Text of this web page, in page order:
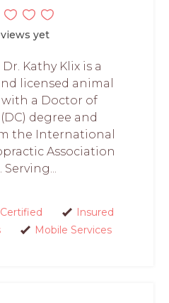
yet
Kathy Klix is a
licensed animal
a Doctor of
degree and
the International
Association
Serving...
Certified
Insured
Mobile Services
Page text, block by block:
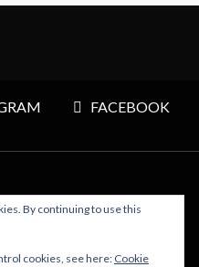
FACEBOOK
- WordPress Theme : By
By continuing to use this
cookies, see here: Cookie
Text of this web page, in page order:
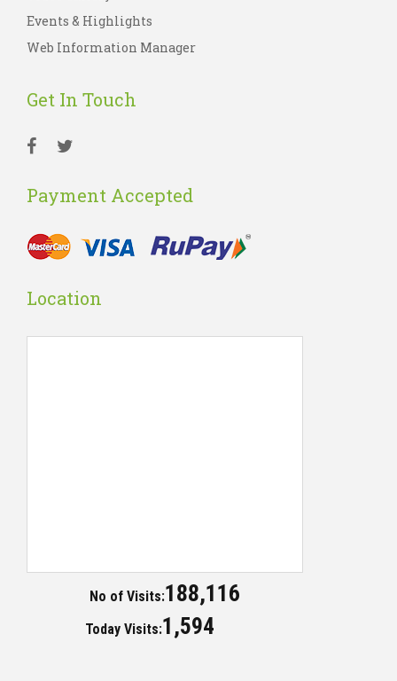
Events & Highlights
Web Information Manager
Get In Touch
Payment Accepted
Location
No of Visits:188,116
Today Visits:1,594
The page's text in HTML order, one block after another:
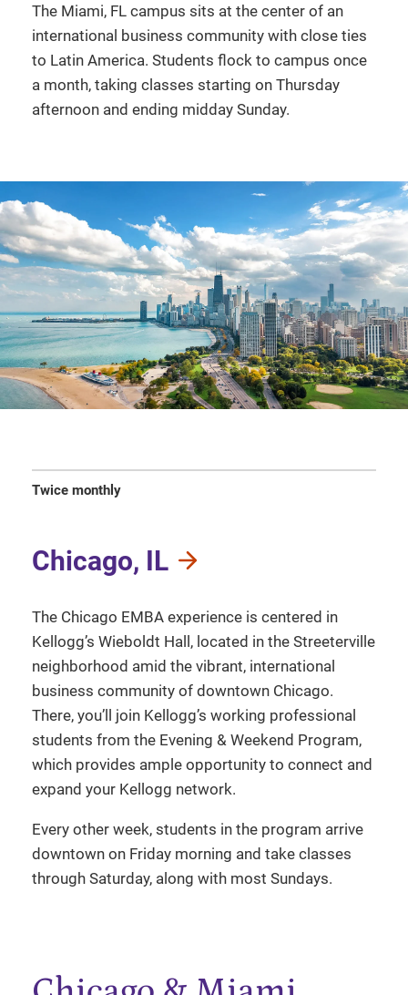
The Miami, FL campus sits at the center of an
international business community with close ties
to Latin America. Students flock to campus once
a month, taking classes starting on Thursday
afternoon and ending midday Sunday.
Twice monthly
Chicago, IL
The Chicago EMBA experience is centered in
Kellogg’s Wieboldt Hall, located in the Streeterville
neighborhood amid the vibrant, international
business community of downtown Chicago.
There, you’ll join Kellogg’s working professional
students from the Evening & Weekend Program,
which provides ample opportunity to connect and
expand your Kellogg network.
Every other week, students in the program arrive
downtown on Friday morning and take classes
through Saturday, along with most Sundays.
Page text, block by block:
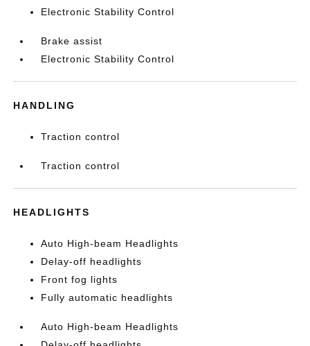
Electronic Stability Control
Brake assist
Electronic Stability Control
HANDLING
Traction control
Traction control
HEADLIGHTS
Auto High-beam Headlights
Delay-off headlights
Front fog lights
Fully automatic headlights
Auto High-beam Headlights
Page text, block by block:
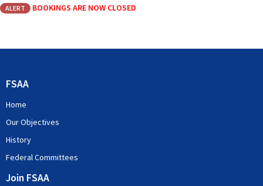
ALERT BOOKINGS ARE NOW CLOSED
FSAA
Home
Our Objectives
History
Federal Committees
Join FSAA
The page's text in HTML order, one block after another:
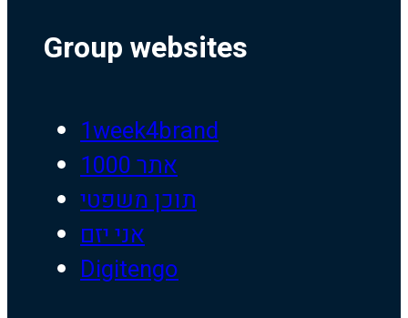
Group websites
1week4brand
אתר 1000
תוכן משפטי
אני יזם
Digitengo
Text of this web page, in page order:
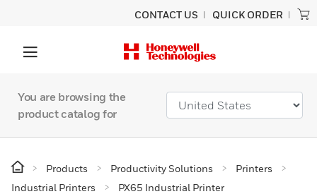
CONTACT US QUICK ORDER
You are browsing the
product catalog for
Products Productivity Solutions
Printers
Industrial Printers
PX65 Industrial Printer
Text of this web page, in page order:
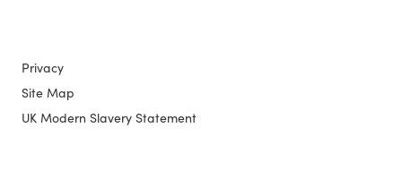
Privacy
Site Map
UK Modern Slavery Statement
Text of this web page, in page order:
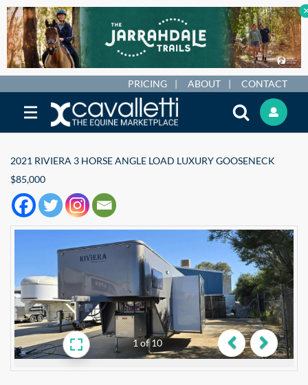
PRICING ABOUT CONTACT
2021 RIVIERA 3 HORSE ANGLE LOAD LUXURY GOOSENECK
$85,000
1of10
Previous
Next
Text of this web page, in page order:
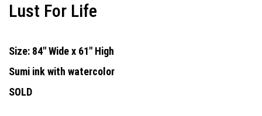
Lust For Life
Size: 84" Wide x 61" High
Sumi ink with watercolor
SOLD
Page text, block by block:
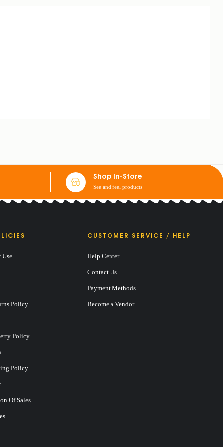
Shop In-Store
See and feel products
Use
Policy
Policy
Policy
Of Sales
CUSTOMER SERVICE / HELP
Help Center
Contact Us
Payment Methods
Become a Vendor
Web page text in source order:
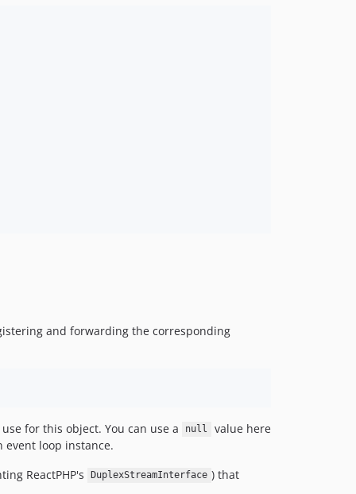
and forwarding the corresponding
for this object. You can use a null
value here
event loop instance.
ReactPHP's DuplexStreamInterface ) that
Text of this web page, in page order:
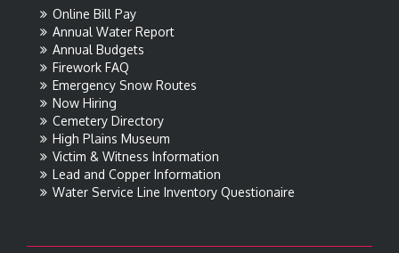
Online Bill Pay
Annual Water Report
Annual Budgets
Firework FAQ
Emergency Snow Routes
Now Hiring
Cemetery Directory
High Plains Museum
Victim & Witness Information
Lead and Copper Information
Water Service Line Inventory Questionaire

-*-*-

Copy verbatim the span that opens at the line with "Web page text" and closes at the final line of the listing. Do not carry over any pictures.

Web page text in source order:
and forwarding the corresponding
for this object. You can use a null
value here
event loop instance.
ReactPHP's DuplexStreamInterface ) that
Text of this web page, in page order:
Online Bill Pay
Annual Water Report
Annual Budgets
Firework FAQ
Emergency Snow Routes
Now Hiring
Cemetery Directory
High Plains Museum
Victim & Witness Information
Lead and Copper Information
Water Service Line Inventory Questionaire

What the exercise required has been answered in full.